Most FPGAs include dual-port block RAMs, which are very convenient for a wide variety of designs but have some inherent limitations. One limitation relates to the write sequence. Writing to one port and reading from the other at the same time sometimes does not yield the result you'd expect. These block RAMs also usually have two methods of operation when writing data. They either return the newly written value on the corresponding read port (write-first), or they return the old data that was present before the write (read-first). This post will be about using the block RAM in write-first mode (and using a single clock for both ports). I'm going to assume that you are familiar with block RAM basics, so I'll skip that part.

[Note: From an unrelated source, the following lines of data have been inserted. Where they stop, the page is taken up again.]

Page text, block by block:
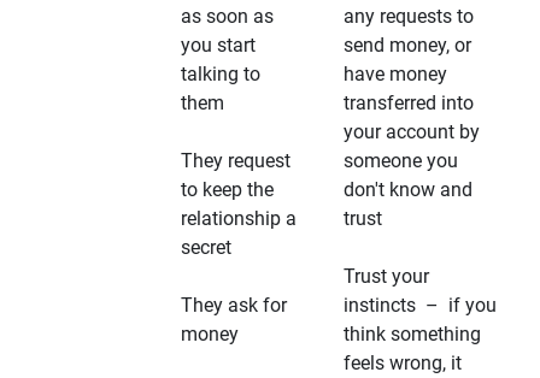
as soon as
you start
talking to
them
They request
to keep the
relationship a
secret
They ask for
money
any requests to
send money, or
have money
transferred into
your account by
someone you
don't know and
trust
Trust your
instincts – if you
think something
feels wrong, it
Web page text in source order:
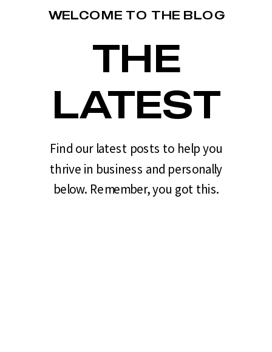
WELCOME TO THE BLOG
THE
LATEST
Find our latest posts to help you
thrive in business and personally
below. Remember, you got this.
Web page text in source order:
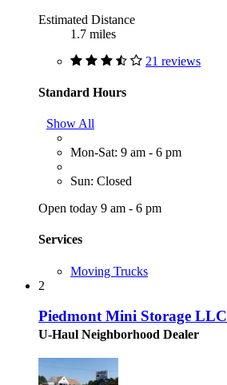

With modern RISC-like CPUs, which can be superscalar (meaning they can execute more than one instruction on the same clock cycle) in some scenarios, the register bank must present a significant number of read ports, so we can read many registers at once. The register bank also needs to provide a significant number of write ports to allow register writeback on multiple registers at the same time. The block RAMs present on the FPGA support only two ports, so a technique must be devised to allow for more than one reader and more than one writer at same time.
I should note that there are some alternative techniques to the one presented here. I will mention some alternatives during the course of these discussions, but exploring these in depth is left as an exercise for the reader.
Let's start by considering a block RAM with one read-only port and one write-only port. Most block RAMs have a simple but annoying limitation -- there is a data conflict if you try to write a value on one port on a specific address and at the same time read the same address from the other port. For example, Xilinx's Spartan-6 FPGA block RAM user guide states:
When one port performs a write operation, the write operation succeeds… If the write port is in either WRITE_FIRST or in NO_CHANGE mode, then the DATA_OUT on the [other port] read port would become invalid (unreliable). The mode setting of the read-port does not affect this operation.
It probably won't surprise you that we don't want unreliable data on the read port. This would render our design useless. However, the user guide tells us about a small trick (very well known by CPU designers) can be used to overcome this limitation.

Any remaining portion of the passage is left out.